Argonne National Laboratory
9700 Cass Ave
Argonne, IL 60439
kaushik@mcs.anl.gov
Micheal Smith
Allan Wollaber
Timothy Tautges
Barry Smith
Andrew Siegel
Won Sik Yang

As part of the DOE’s Nuclear Energy Advanced Modeling and Simulation (NEAMS) program, SHARP framework is being developed at Argonne National Laboratory to carry out coupled multiphysics reactor core simulations in high fidelity. The goal of this simulation effort is to reduce the uncertainties and biases in reactor design calculations by progressively replacing existing multi-level averaging (homogenization) techniques with more direct solution methods.
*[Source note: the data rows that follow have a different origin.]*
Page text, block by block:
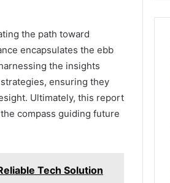
the path toward
encapsulates the ebb
the insights
ensuring they
Ultimately, this report
compass guiding future
Tech Solution
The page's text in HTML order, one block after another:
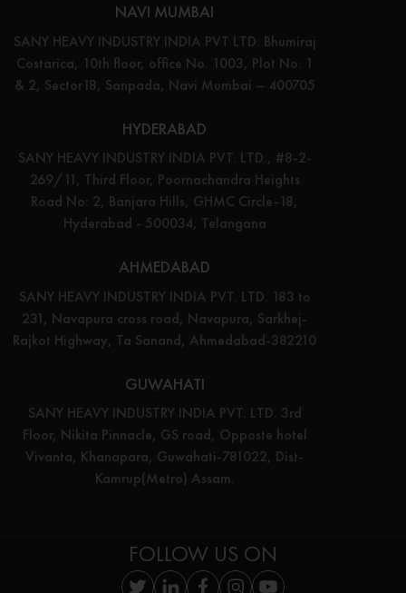
NAVI MUMBAI
SANY HEAVY INDUSTRY INDIA PVT LTD. Bhumiraj
Costarica, 10th floor, office No. 1003, Plot No. 1
& 2, Sector18, Sanpada, Navi Mumbai – 400705
HYDERABAD
SANY HEAVY INDUSTRY INDIA PVT. LTD., #8-2-
269/11, Third Floor, Poornachandra Heights
Road No: 2, Banjara Hills, GHMC Circle-18,
Hyderabad - 500034, Telangana
AHMEDABAD
SANY HEAVY INDUSTRY INDIA PVT. LTD. 183 to
231, Navapura cross road, Navapura, Sarkhej-
Rajkot Highway, Ta Sanand, Ahmedabad-382210
GUWAHATI
SANY HEAVY INDUSTRY INDIA PVT. LTD. 3rd
Floor, Nikita Pinnacle, GS road, Opposte hotel
Vivanta, Khanapara, Guwahati-781022, Dist-
Kamrup(Metro) Assam.
FOLLOW US ON
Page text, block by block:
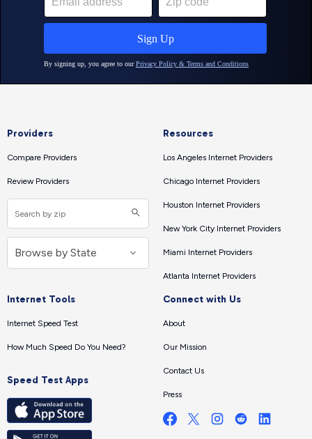
Providers
Compare Providers
Review Providers
Resources
Los Angeles Internet Providers
Chicago Internet Providers
Houston Internet Providers
New York City Internet Providers
Miami Internet Providers
Atlanta Internet Providers
Internet Tools
Internet Speed Test
How Much Speed Do You Need?
Speed Test Apps
Connect with Us
About
Our Mission
Contact Us
Press
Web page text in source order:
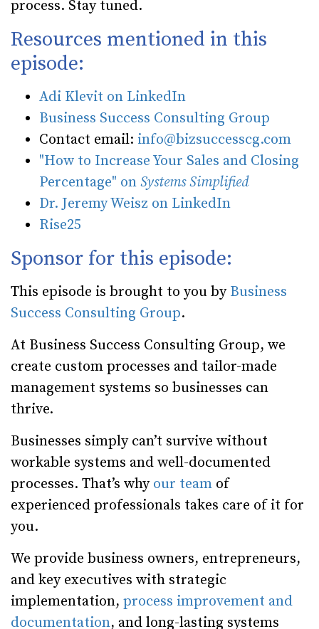
process. Stay tuned.
Resources mentioned in this
episode:
Adi Klevit on LinkedIn
Business Success Consulting Group
Contact email: info@bizsuccesscg.com
"How to Increase Your Sales and Closing
Percentage" on Systems Simplified
Dr. Jeremy Weisz on LinkedIn
Rise25
Sponsor for this episode:
This episode is brought to you by Business
Success Consulting Group.
At Business Success Consulting Group, we
create custom processes and tailor-made
management systems so businesses can
thrive.
Businesses simply can’t survive without
workable systems and well-documented
processes. That’s why our team of
experienced professionals takes care of it for
you.
We provide business owners, entrepreneurs,
and key executives with strategic
implementation, process improvement and
documentation, and long-lasting systems
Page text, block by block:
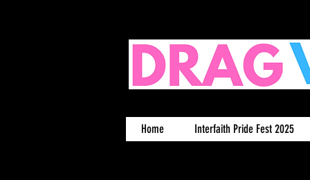
Home Interfaith Pride Fest 2025
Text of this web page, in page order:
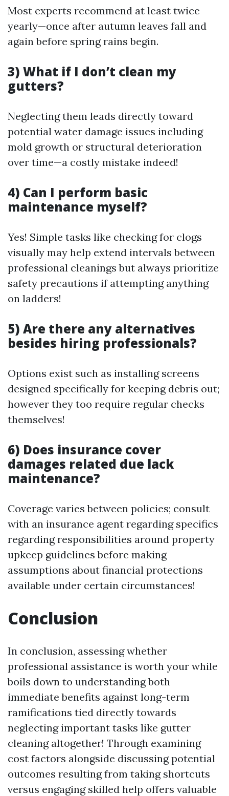
Most experts recommend at least twice
yearly—once after autumn leaves fall and
again before spring rains begin.
3) What if I don’t clean my
gutters?
Neglecting them leads directly toward
potential water damage issues including
mold growth or structural deterioration
over time—a costly mistake indeed!
4) Can I perform basic
maintenance myself?
Yes! Simple tasks like checking for clogs
visually may help extend intervals between
professional cleanings but always prioritize
safety precautions if attempting anything
on ladders!
5) Are there any alternatives
besides hiring professionals?
Options exist such as installing screens
designed specifically for keeping debris out;
however they too require regular checks
themselves!
6) Does insurance cover
damages related due lack
maintenance?
Coverage varies between policies; consult
with an insurance agent regarding specifics
regarding responsibilities around property
upkeep guidelines before making
assumptions about financial protections
available under certain circumstances!
Conclusion
In conclusion, assessing whether
professional assistance is worth your while
boils down to understanding both
immediate benefits against long-term
ramifications tied directly towards
neglecting important tasks like gutter
cleaning altogether! Through examining
cost factors alongside discussing potential
outcomes resulting from taking shortcuts
versus engaging skilled help offers valuable
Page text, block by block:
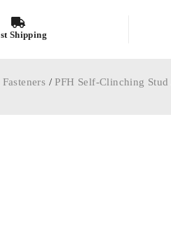
Shipping
/PFH Self-Clinching Stud
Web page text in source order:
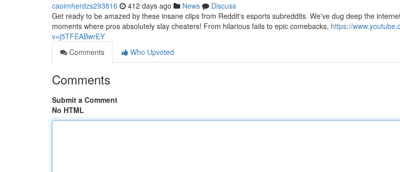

This talk will discuss the architectural and algorithmic challenges encountered in these simulations on the leadership platforms (such as Blue Gene/P at Argonne and XT5 at ORNL). We will also present detailed, high-resolution simulations of neutron transport in fast reactor cores using our code UNIC. This code implements a scalable solution methodology for the discrete ordinates, even-parity form of the neutron transport equation. For high-fidelity descriptions of complex reactor geometries (respecting spatial heterogeneities and large number of energy groups), the memory requirements are huge. We will discuss an approach (using p-multigrid) to contain the memory requirement in the context of Zero Power Reactor (ZPR) Experiment 6/6a simulations on Blue Gene/P and XT5. This talk will also highlight the importance of developing memory-saving algorithms for multiphysics simulations – a crucial requirement for the future petascale (and exascale) machines where the current trends indicate significantly reduced memory per thread of execution.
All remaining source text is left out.